« Il y a vingt mille vers de Corneille que bientôt on ne pourra plus signer Molière. Les poètes comprendront sans peine que l’auteur de Sganarelle n’ait pas écrit sitôt après, à quarante ans, L’École des Femmes. On n’apprend à l’âge d’Arnolphe ni le violon, ni la danse de ballet, ni la virtuosité suprême du vers et du style cornéliens. Je sais bien que tout est simple pour la crédulité des moliéristes, même ce que Molière leur raconte sur les naissances miraculeuses des Fâcheux et de Psyché. Mais les élèves de Paul Lacroix [célèbre moliériste] entendent peu de chose à l’Histoire et moins encore à la dramaturgie. Et rien à l’âme de Corneille », voilà ce qu’écrivait Pierre Louÿs en 1919.
« La polémique ne date pas d’hier. Déjà de son vivant, certains « critique » avaient mis en doute la paternité des œuvres de Molière. Récemment, une étude informatique très sérieuse a accrédité la thèse que Pierre Louÿs avait soutenue en son temps : derrière l’auteur du Misanthrope se cacherait le fantôme de Corneille. » (4ede couverture)
Philippe Vidal, écrivain, metteur en scène et scénariste, fou d’histoire s’attache à démontrer les différences entre la légende et la réalité de la vie de Jean-Baptiste Poquelin. Enquête minutieuse avec des témoignages de l’époque et des analyses plus récente, ce livre déboulonne quelques mythes sans pour autant verser dans un « anti-moliérisme » primaire.
Sa vie quasi légendaire est passée au crible des documents de l’époque. Non, Molière n’a pas vécu dans la pauvreté, non, il n’a pas été rejeté par son père. Quand il entre dans l’Illustre Théâtre qui connaîtra des débuts difficiles, il en devient rapidement le directeur, non pas par son talent d’acteur ou d’écrivain, mais parce qu’il en est le financier principal grâce à l’argent de son père qui n’hésitera jamais à le soutenir.

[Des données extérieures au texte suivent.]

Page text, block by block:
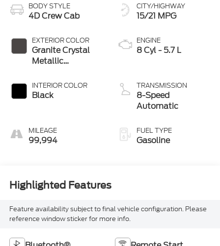
BODY STYLE
4D Crew Cab
EXTERIOR COLOR
Granite Crystal
Metallic
INTERIOR COLOR
Black
MILEAGE
99,994
CITY/HIGHWAY
15/21 MPG
ENGINE
8 Cyl - 5.7 L
TRANSMISSION
8-Speed
Automatic
FUEL TYPE
Gasoline
Highlighted Features
Feature availability subject to final vehicle configuration. Please
reference window sticker for more info.
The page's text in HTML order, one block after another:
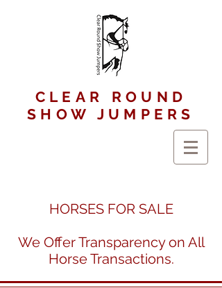
CLEAR ROUND
SHOW JUMPERS
HORSES FOR SALE
We Offer Transparency on All
Horse Transactions.
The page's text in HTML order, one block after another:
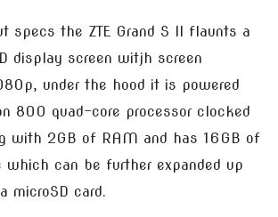
specs the ZTE Grand S II flaunts a
display screen witjh screen
under the hood it is powered
800 quad-core processor clocked
with 2GB of RAM and has 16GB of
which can be further expanded up
microSD card.
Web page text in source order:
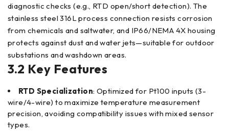
diagnostic checks (e.g., RTD open/short detection). The
stainless steel 316L process connection resists corrosion
from chemicals and saltwater, and IP66/NEMA 4X housing
protects against dust and water jets—suitable for outdoor
substations and washdown areas.
3.2 Key Features
RTD Specialization: Optimized for Pt100 inputs (3-
wire/4-wire) to maximize temperature measurement
precision, avoiding compatibility issues with mixed sensor
types.

Excellent directeur de compagnie théâtrale, il a le sens du marketing comme on dirait aujourd’hui. Il sait faire progresser sa troupe et gagner en notoriété jusqu’à devenir le protégé de Louis XIV. Ce talent est indéniable.
Par contre, comme auteur, c’est plus discutable. Jean-Baptiste Poquelin, il le dit lui-même ne travaille pas vite, pourtant certaines pièces sont écrites en quelques jours ! C’est que derrière ce travail acharné et talentueux se cache un autre génie : Pierre Corneille.
Les deux hommes se sont rencontrés à Rouen pour la première fois en 1643, mais, malgré les vœux de celui qui a pris le nom de Molière sans qu’on ne sache d’où vient ce pseudonyme, la collaboration tarde et ne viendra qu’une dizaine d’années plus tard. Corneille poète reconnu et adulé depuis la parution du Cid en 1637.
Ce n’est que 15 ans plus tard, en 1658 que les deux hommes se retrouvent à Rouen. Un a besoin d’argent, l’autre en a. L’un est un tragédien reconnu qui ne peut sortir de son style sans engendrer le scandale et l’autre a besoin de textes rapidement pour satisfaire des commandes que sa troupe doit jouer. Tout est en place pour une collaboration fructueuse.
Le 1erseptembre 1662, Claude Le Petit, écrivain et poète est brûlé Place de Grève à Paris pour avoir écrit en autres Le Bordel des Muses. On ne rigole pas avec les blasphémateurs et ceux qui s’amusent des puissants. C’est un avertissement pour Pierre Corneille qui n’osera jamais s’affirmer dans la comédie.
Pourtant le génie créateur de Corneille est aussi valable pour la comédie. Il se rapproche de Molière en venant habiter à Paris. Dès lors, leur collaboration sera aussi secrète que fructueuse. Molière peut se consacrer à ce qu’il aime, faire rire et faire prospérer sa compagnie théâtrale.
Le Bouffon du roi est un administrateur hors pair. Ce qui lui importe c’est d’être reconnu comme un grand acteur. Il écrit bien un peu, surtout des scènes de bastonnades et autres bouffonneries qui plaisent au public. C’est pourquoi tant de pièces semblent inégales entre la perfection littéraire de Corneille et l’exubérance maladroite de Molière.
Après 15 ans de collaboration, le 17 février 1673 après la 4eet dernière représentation du Malade imaginaire, Molière quitte définitivement la scène. Il ne laisse aucun manuscrit, chose unique pour un écrivain. Corneille vivra encore 10 ans, mais sa dernière pièce publiée, Surena, date de 1674.
Tout porte à croire que la rencontre entre un personnage hors du commun et attachant et un grand dramaturge en quête de liberté fut des plus fructueuses pour la littérature.